Records from a data collection:

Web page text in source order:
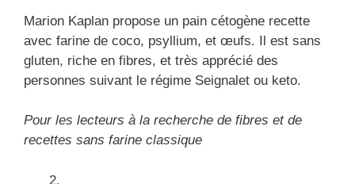
Marion Kaplan propose un pain cétogène recette
avec farine de coco, psyllium, et œufs. Il est sans
gluten, riche en fibres, et très apprécié des
personnes suivant le régime Seignalet ou keto.
Pour les lecteurs à la recherche de fibres et de
recettes sans farine classique

=== What is expected ===
Transcribe the lines above between the line holding "Marion Kaplan propose" and the line holding "Pour les lecteurs", inclusive, exactly as they stand and with nothing added.

=== Response for this exercise ===
Marion Kaplan propose un pain cétogène recette
avec farine de coco, psyllium, et œufs. Il est sans
gluten, riche en fibres, et très apprécié des
personnes suivant le régime Seignalet ou keto.
Pour les lecteurs à la recherche de fibres et de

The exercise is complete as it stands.